[Try it]:
Print the entries underneath word for word, omitting whatever pictures they contain.

........

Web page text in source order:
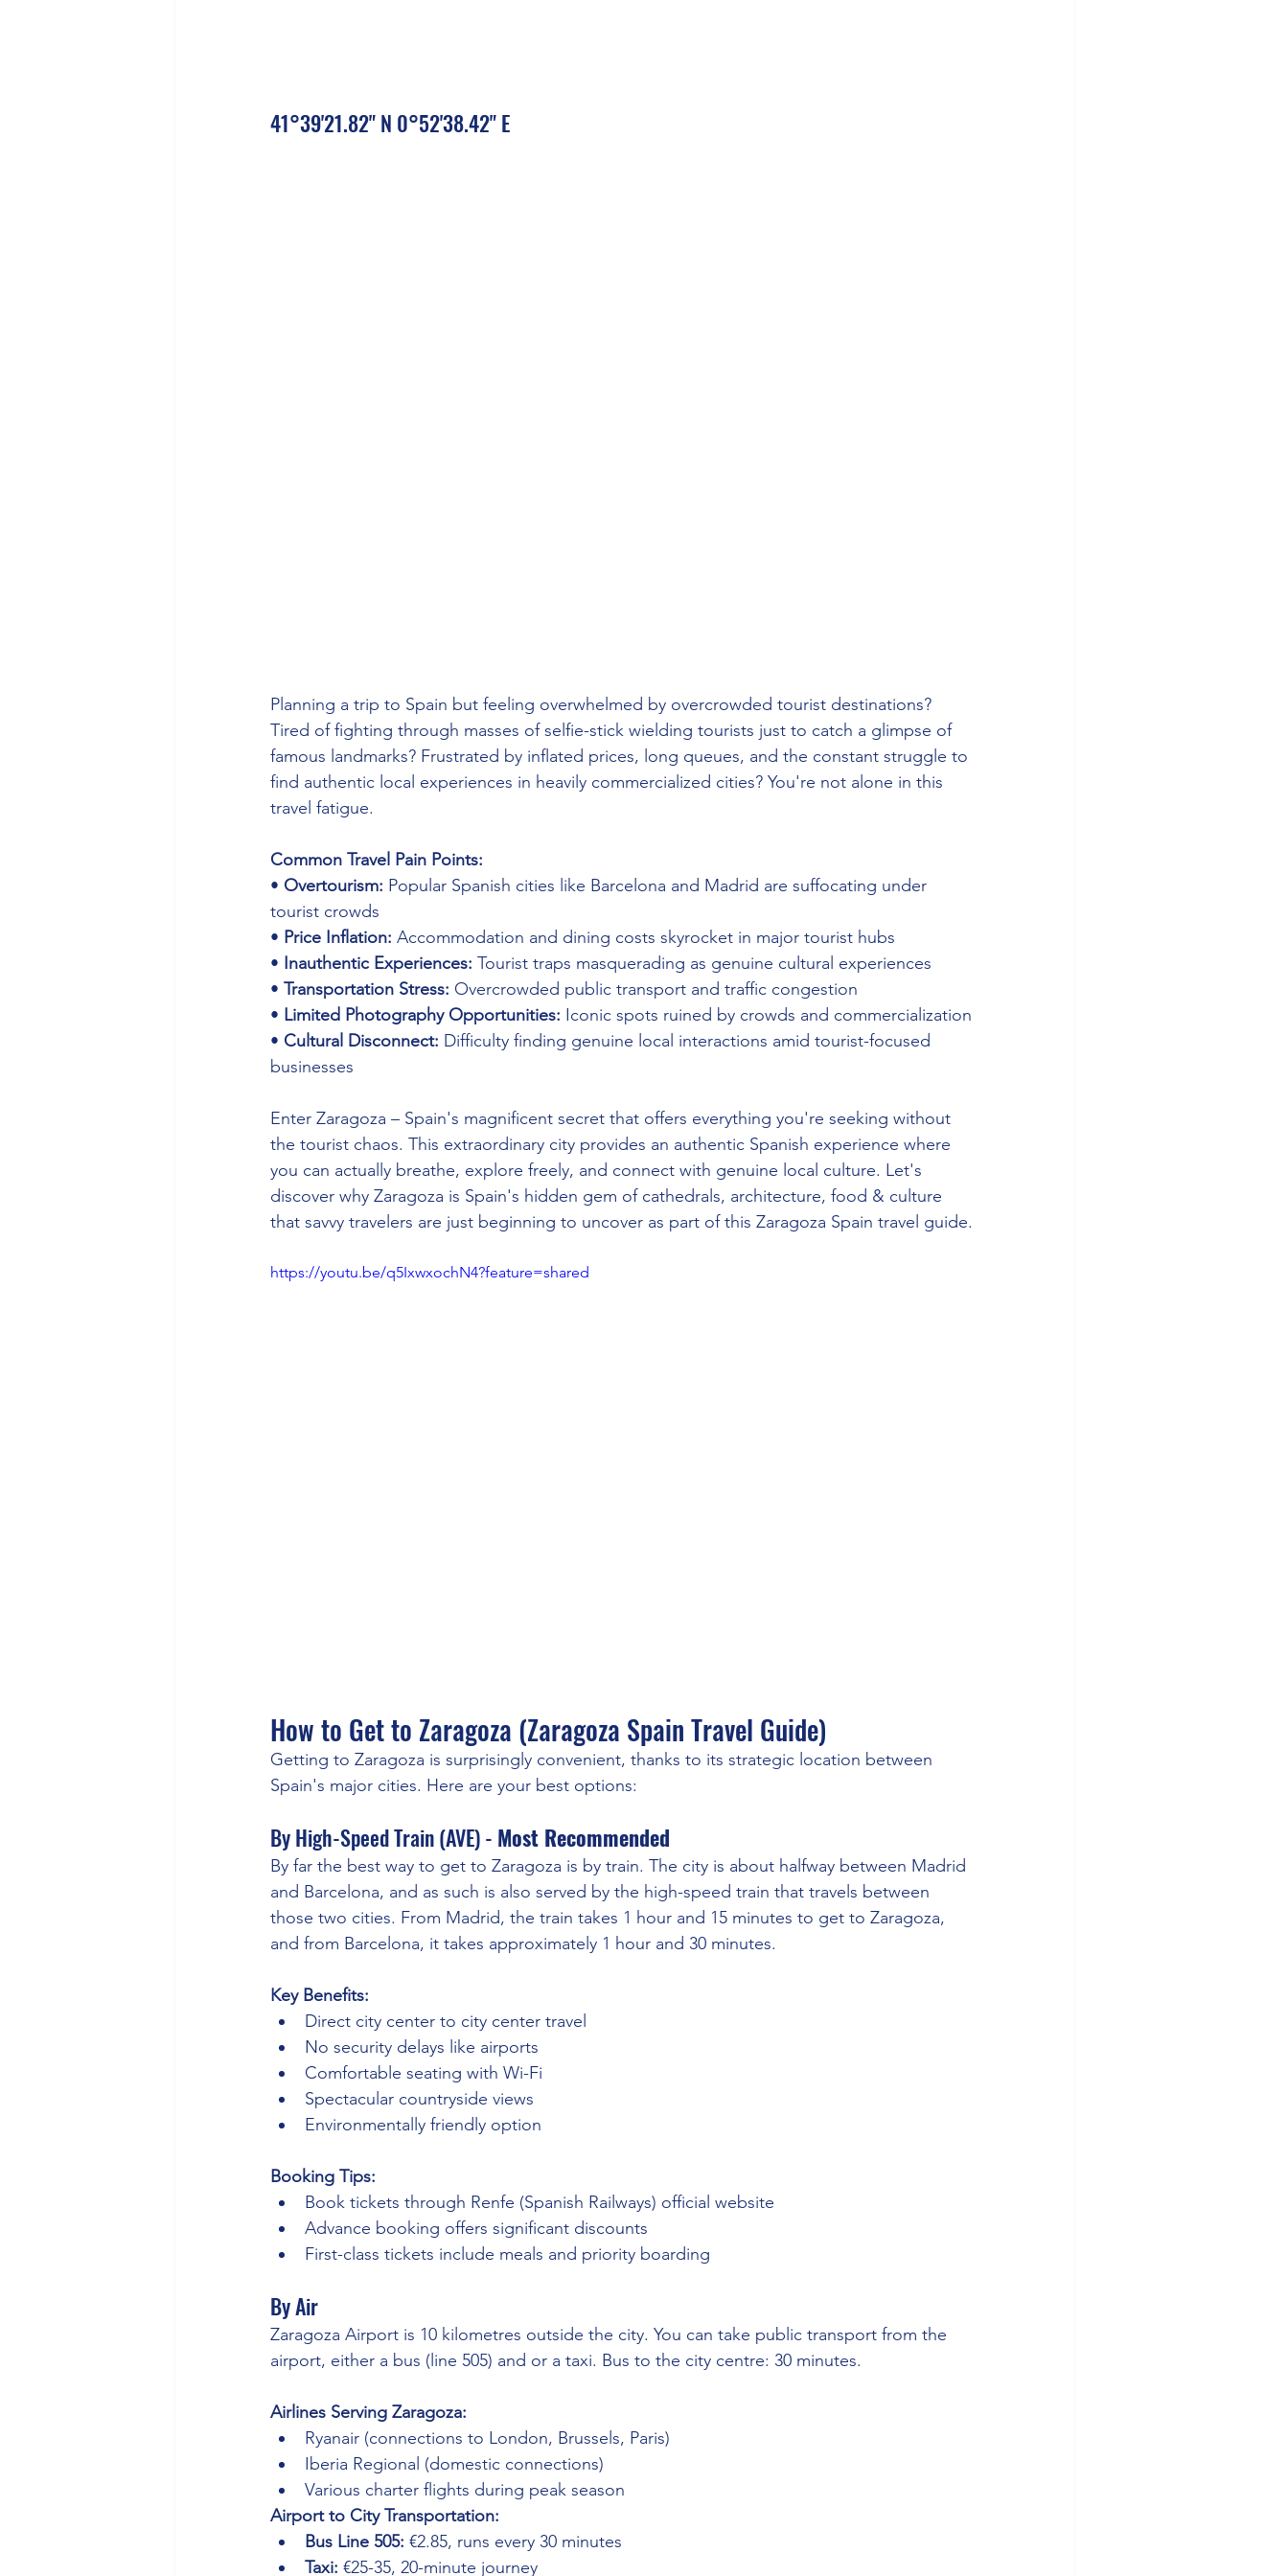
41°39'21.82" N 0°52'38.42" E
Planning a trip to Spain but feeling overwhelmed by overcrowded tourist destinations?
Tired of fighting through masses of selfie-stick wielding tourists just to catch a glimpse of
famous landmarks? Frustrated by inflated prices, long queues, and the constant struggle to
find authentic local experiences in heavily commercialized cities? You're not alone in this
travel fatigue.
Common Travel Pain Points:
• Overtourism: Popular Spanish cities like Barcelona and Madrid are suffocating under
tourist crowds
• Price Inflation: Accommodation and dining costs skyrocket in major tourist hubs
• Inauthentic Experiences: Tourist traps masquerading as genuine cultural experiences
• Transportation Stress: Overcrowded public transport and traffic congestion
• Limited Photography Opportunities: Iconic spots ruined by crowds and commercialization
• Cultural Disconnect: Difficulty finding genuine local interactions amid tourist-focused
businesses
Enter Zaragoza – Spain's magnificent secret that offers everything you're seeking without
the tourist chaos. This extraordinary city provides an authentic Spanish experience where
you can actually breathe, explore freely, and connect with genuine local culture. Let's
discover why Zaragoza is Spain's hidden gem of cathedrals, architecture, food & culture
that savvy travelers are just beginning to uncover as part of this Zaragoza Spain travel guide.
https://youtu.be/q5IxwxochN4?feature=shared
How to Get to Zaragoza (Zaragoza Spain Travel Guide)
Getting to Zaragoza is surprisingly convenient, thanks to its strategic location between
Spain's major cities. Here are your best options:
By High-Speed Train (AVE) - Most Recommended
By far the best way to get to Zaragoza is by train. The city is about halfway between Madrid
and Barcelona, and as such is also served by the high-speed train that travels between
those two cities. From Madrid, the train takes 1 hour and 15 minutes to get to Zaragoza,
and from Barcelona, it takes approximately 1 hour and 30 minutes.
Key Benefits:
Direct city center to city center travel
No security delays like airports
Comfortable seating with Wi-Fi
Spectacular countryside views
Environmentally friendly option
Booking Tips:
Book tickets through Renfe (Spanish Railways) official website
Advance booking offers significant discounts
First-class tickets include meals and priority boarding
By Air
Zaragoza Airport is 10 kilometres outside the city. You can take public transport from the
airport, either a bus (line 505) and or a taxi. Bus to the city centre: 30 minutes.
Airlines Serving Zaragoza:
Ryanair (connections to London, Brussels, Paris)
Iberia Regional (domestic connections)
Various charter flights during peak season
Airport to City Transportation:
Bus Line 505: €2.85, runs every 30 minutes
Taxi: €25-35, 20-minute journey
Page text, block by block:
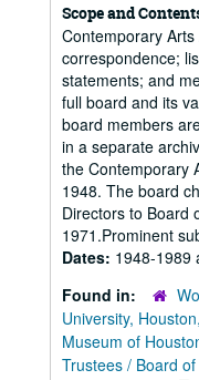
Scope and
Contemporary
correspondence;
statements; and
full board and its
board members
in a separate
the Contemporary
1948. The board
Directors to Board
1971.Prominent
Dates: 1948-1989
Found in:
University,
Museum of
Trustees / Board
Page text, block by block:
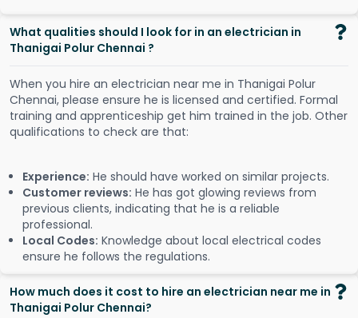
What qualities should I look for in an electrician in
Thanigai Polur Chennai ?
When you hire an electrician near me in Thanigai Polur
Chennai, please ensure he is licensed and certified. Formal
training and apprenticeship get him trained in the job. Other
qualifications to check are that:
Experience: He should have worked on similar projects.
Customer reviews: He has got glowing reviews from
previous clients, indicating that he is a reliable
professional.
Local Codes: Knowledge about local electrical codes
ensure he follows the regulations.
How much does it cost to hire an electrician near me in
Thanigai Polur Chennai?
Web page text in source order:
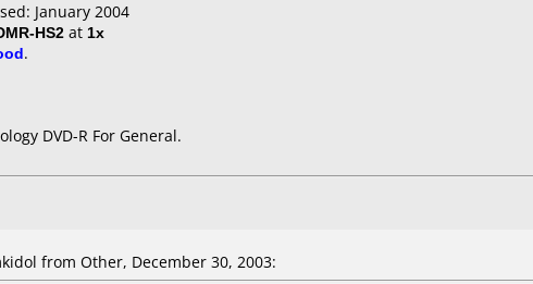
January 2004
HS2 at 1x
.
DVD-R For General.
from Other, December 30, 2003:
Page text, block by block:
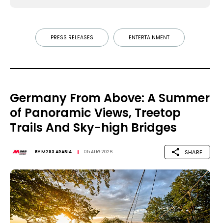
PRESS RELEASES ENTERTAINMENT
Germany From Above: A Summer
of Panoramic Views, Treetop
Trails And Sky-high Bridges
BYM283 ARABIA 05 AUG 2026 SHARE
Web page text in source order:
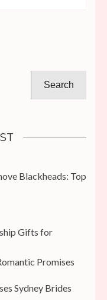
Blackheads: Top
Gifts for
Promises
Sydney Brides
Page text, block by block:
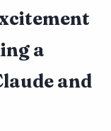
a
and
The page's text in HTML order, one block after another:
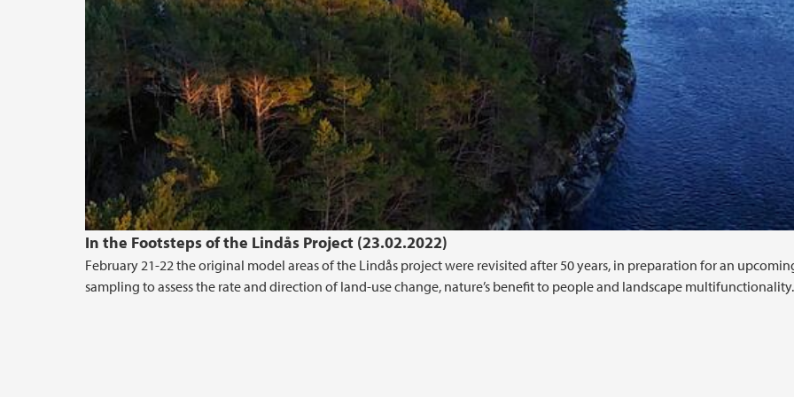
In the Footsteps of the Lindås Project (23.02.2022)
February 21-22 the original model areas of the Lindås project were revisited after 50 years, in preparation for an
sampling to assess the rate and direction of land-use change, nature’s benefit to people and landscape multifunctionality.
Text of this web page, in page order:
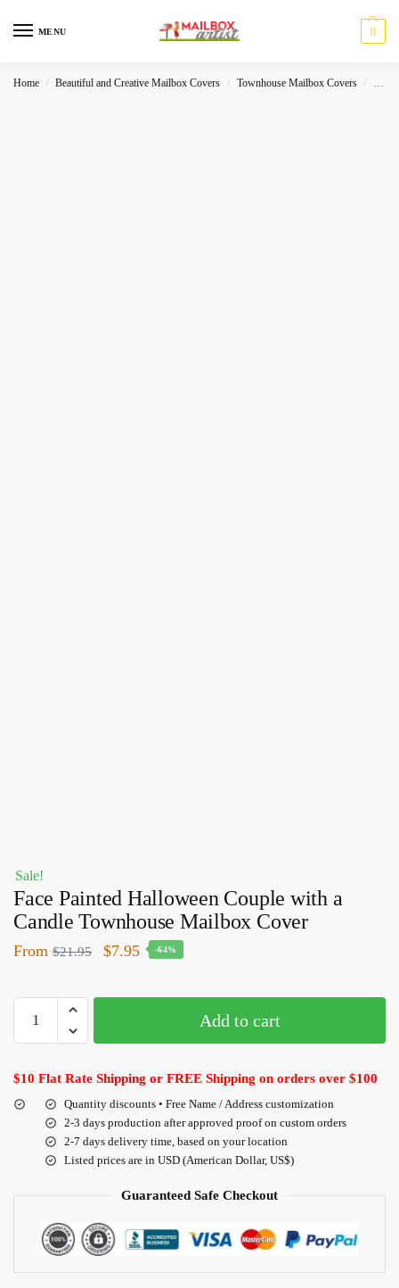
MENU 0
Home / Beautiful and Creative Mailbox Covers / Townhouse Mailbox Covers /
Sale!
Face Painted Halloween Couple with a
Candle Townhouse Mailbox Cover
From $21.95 $7.95 -64%
Add to cart
$10 Flat Rate Shipping or FREE Shipping on orders over $100
Quantity discounts • Free Name / Address customization
2-3 days production after approved proof on custom orders
2-7 days delivery time, based on your location
Listed prices are in USD (American Dollar, US$)
Guaranteed Safe Checkout
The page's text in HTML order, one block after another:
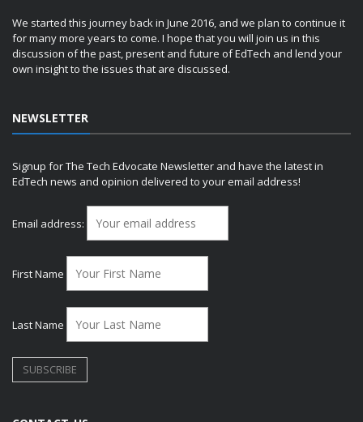
We started this journey back in June 2016, and we plan to continue it
for many more years to come. I hope that you will join us in this
discussion of the past, present and future of EdTech and lend your
own insight to the issues that are discussed.
NEWSLETTER
Signup for The Tech Edvocate Newsletter and have the latest in
EdTech news and opinion delivered to your email address!
Email address:
First Name
Last Name
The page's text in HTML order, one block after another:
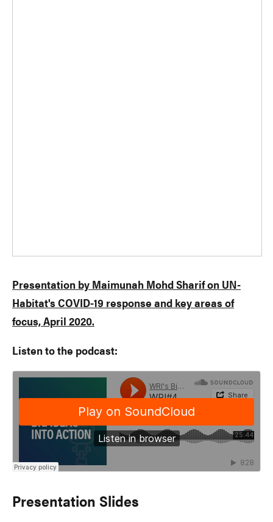
Presentation by Maimunah Mohd Sharif on UN-
Habitat's COVID-19 response and key areas of
focus, April 2020.
Listen to the podcast:
Presentation Slides
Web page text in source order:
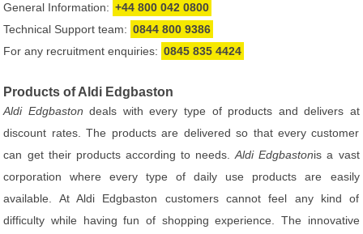
General Information: +44 800 042 0800
Technical Support team: 0844 800 9386
For any recruitment enquiries: 0845 835 4424
Products of Aldi Edgbaston
Aldi Edgbaston deals with every type of products and delivers at
discount rates. The products are delivered so that every customer
can get their products according to needs.Aldi Edgbastonis a vast
corporation where every type of daily use products are easily
available. At Aldi Edgbaston customers cannot feel any kind of
difficulty while having fun of shopping experience. The innovative
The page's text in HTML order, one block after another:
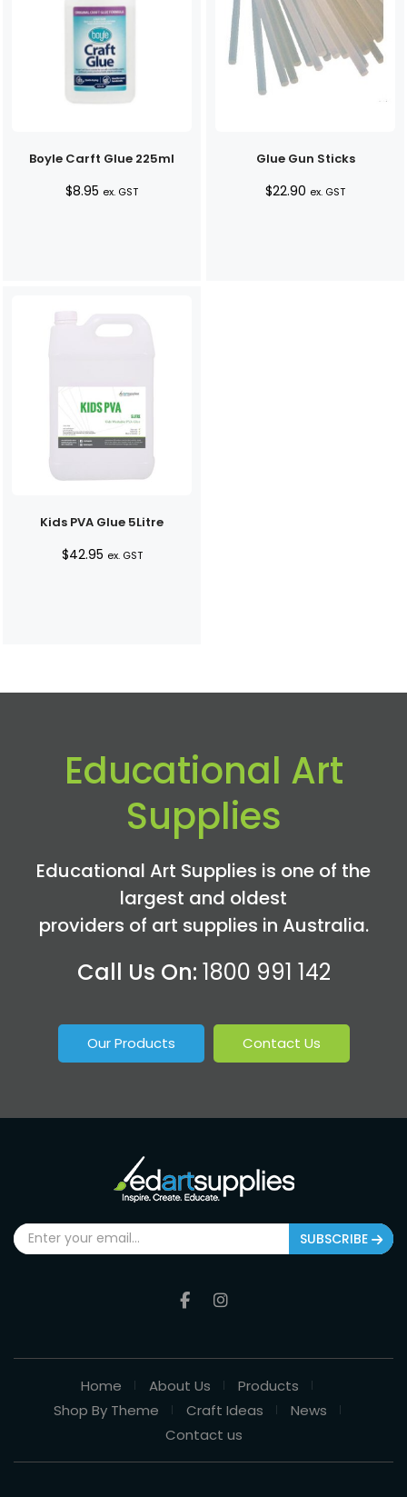
Boyle Carft Glue 225ml
$8.95 ex. GST
Glue Gun Sticks
$22.90 ex. GST
Kids PVA Glue 5Litre
$42.95 ex. GST
Educational Art
Supplies
Educational Art Supplies is one of the
largest and oldest
providers of art supplies in Australia.
Call Us On: 1800 991 142
Our Products Contact Us
SUBSCRIBE
Home About Us
Products
Shop By Theme
Craft Ideas
News
Contact us
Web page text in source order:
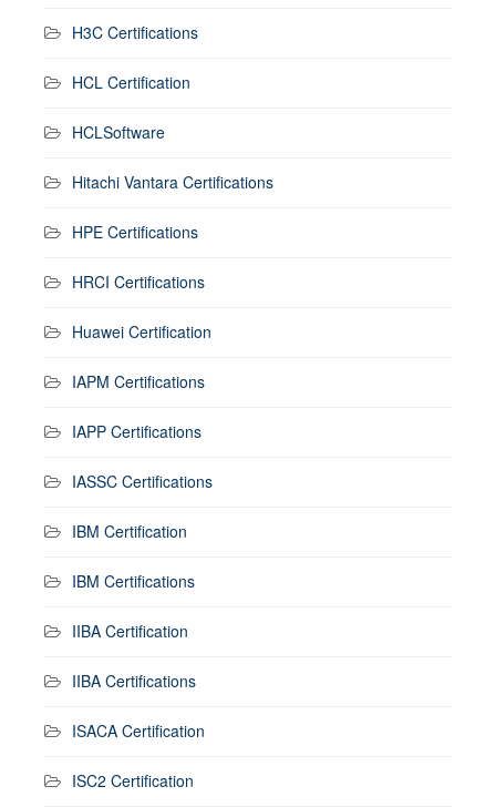
H3C Certifications
HCL Certification
HCLSoftware
Hitachi Vantara Certifications
HPE Certifications
HRCI Certifications
Huawei Certification
IAPM Certifications
IAPP Certifications
IASSC Certifications
IBM Certification
IBM Certifications
IIBA Certification
IIBA Certifications
ISACA Certification
ISC2 Certification
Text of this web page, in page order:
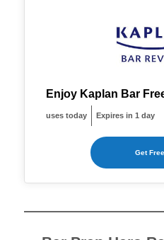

........

[Response to the task]:
Web page text in source order:
41°39'21.82" N 0°52'38.42" E
Planning a trip to Spain but feeling overwhelmed by overcrowded tourist destinations?
Tired of fighting through masses of selfie-stick wielding tourists just to catch a glimpse of
famous landmarks? Frustrated by inflated prices, long queues, and the constant struggle to
find authentic local experiences in heavily commercialized cities? You're not alone in this
travel fatigue.
Common Travel Pain Points:
• Overtourism: Popular Spanish cities like Barcelona and Madrid are suffocating under
tourist crowds
• Price Inflation: Accommodation and dining costs skyrocket in major tourist hubs
• Inauthentic Experiences: Tourist traps masquerading as genuine cultural experiences
• Transportation Stress: Overcrowded public transport and traffic congestion
• Limited Photography Opportunities: Iconic spots ruined by crowds and commercialization
• Cultural Disconnect: Difficulty finding genuine local interactions amid tourist-focused
businesses
Enter Zaragoza – Spain's magnificent secret that offers everything you're seeking without
the tourist chaos. This extraordinary city provides an authentic Spanish experience where
you can actually breathe, explore freely, and connect with genuine local culture. Let's
discover why Zaragoza is Spain's hidden gem of cathedrals, architecture, food & culture
that savvy travelers are just beginning to uncover as part of this Zaragoza Spain travel guide.
https://youtu.be/q5IxwxochN4?feature=shared
How to Get to Zaragoza (Zaragoza Spain Travel Guide)
Getting to Zaragoza is surprisingly convenient, thanks to its strategic location between
Spain's major cities. Here are your best options:
By High-Speed Train (AVE) - Most Recommended
By far the best way to get to Zaragoza is by train. The city is about halfway between Madrid
and Barcelona, and as such is also served by the high-speed train that travels between
those two cities. From Madrid, the train takes 1 hour and 15 minutes to get to Zaragoza,
and from Barcelona, it takes approximately 1 hour and 30 minutes.
Key Benefits:
Direct city center to city center travel
No security delays like airports
Comfortable seating with Wi-Fi
Spectacular countryside views
Environmentally friendly option
Booking Tips:
Book tickets through Renfe (Spanish Railways) official website
Advance booking offers significant discounts
First-class tickets include meals and priority boarding
By Air
Zaragoza Airport is 10 kilometres outside the city. You can take public transport from the
airport, either a bus (line 505) and or a taxi. Bus to the city centre: 30 minutes.
Airlines Serving Zaragoza:
Ryanair (connections to London, Brussels, Paris)
Iberia Regional (domestic connections)
Various charter flights during peak season
Airport to City Transportation:
Bus Line 505: €2.85, runs every 30 minutes
Taxi: €25-35, 20-minute journey
Page text, block by block:
Scope and
Contemporary
correspondence;
statements; and
full board and its
board members
in a separate
the Contemporary
1948. The board
Directors to Board
1971.Prominent
Dates: 1948-1989
Found in:
University,
Museum of
Trustees / Board
Page text, block by block:
What qualities should I look for in an electrician in
Thanigai Polur Chennai ?
When you hire an electrician near me in Thanigai Polur
Chennai, please ensure he is licensed and certified. Formal
training and apprenticeship get him trained in the job. Other
qualifications to check are that:
Experience: He should have worked on similar projects.
Customer reviews: He has got glowing reviews from
previous clients, indicating that he is a reliable
professional.
Local Codes: Knowledge about local electrical codes
ensure he follows the regulations.
How much does it cost to hire an electrician near me in
Thanigai Polur Chennai?
Web page text in source order:
January 2004
HS2 at 1x
.
DVD-R For General.
from Other, December 30, 2003:
Page text, block by block:
PRESS RELEASES ENTERTAINMENT
Germany From Above: A Summer
of Panoramic Views, Treetop
Trails And Sky-high Bridges
BYM283 ARABIA 05 AUG 2026 SHARE
Web page text in source order:
Blackheads: Top
Gifts for
Promises
Sydney Brides
Page text, block by block:
a
and
The page's text in HTML order, one block after another:
In the Footsteps of the Lindås Project (23.02.2022)
February 21-22 the original model areas of the Lindås project were revisited after 50 years, in preparation for an
sampling to assess the rate and direction of land-use change, nature’s benefit to people and landscape multifunctionality.
Text of this web page, in page order:
MENU 0
Home / Beautiful and Creative Mailbox Covers / Townhouse Mailbox Covers /
Sale!
Face Painted Halloween Couple with a
Candle Townhouse Mailbox Cover
From $21.95 $7.95 -64%
Add to cart
$10 Flat Rate Shipping or FREE Shipping on orders over $100
Quantity discounts • Free Name / Address customization
2-3 days production after approved proof on custom orders
2-7 days delivery time, based on your location
Listed prices are in USD (American Dollar, US$)
Guaranteed Safe Checkout
The page's text in HTML order, one block after another:
We started this journey back in June 2016, and we plan to continue it
for many more years to come. I hope that you will join us in this
discussion of the past, present and future of EdTech and lend your
own insight to the issues that are discussed.
NEWSLETTER
Signup for The Tech Edvocate Newsletter and have the latest in
EdTech news and opinion delivered to your email address!
Email address:
First Name
Last Name
The page's text in HTML order, one block after another:
Presentation by Maimunah Mohd Sharif on UN-
Habitat's COVID-19 response and key areas of
focus, April 2020.
Listen to the podcast:
Presentation Slides
Web page text in source order:
General Information: +44 800 042 0800
Technical Support team: 0844 800 9386
For any recruitment enquiries: 0845 835 4424
Products of Aldi Edgbaston
Aldi Edgbaston deals with every type of products and delivers at
discount rates. The products are delivered so that every customer
can get their products according to needs.Aldi Edgbastonis a vast
corporation where every type of daily use products are easily
available. At Aldi Edgbaston customers cannot feel any kind of
difficulty while having fun of shopping experience. The innovative
The page's text in HTML order, one block after another:
Boyle Carft Glue 225ml
$8.95 ex. GST
Glue Gun Sticks
$22.90 ex. GST
Kids PVA Glue 5Litre
$42.95 ex. GST
Educational Art
Supplies
Educational Art Supplies is one of the
largest and oldest
providers of art supplies in Australia.
Call Us On: 1800 991 142
Our Products Contact Us
SUBSCRIBE
Home About Us
Products
Shop By Theme
Craft Ideas
News
Contact us
Web page text in source order:
H3C Certifications
HCL Certification
HCLSoftware
Hitachi Vantara Certifications
HPE Certifications
HRCI Certifications
Huawei Certification
IAPM Certifications
IAPP Certifications
IASSC Certifications
IBM Certification
IBM Certifications
IIBA Certification
IIBA Certifications
ISACA Certification
ISC2 Certification
Text of this web page, in page order:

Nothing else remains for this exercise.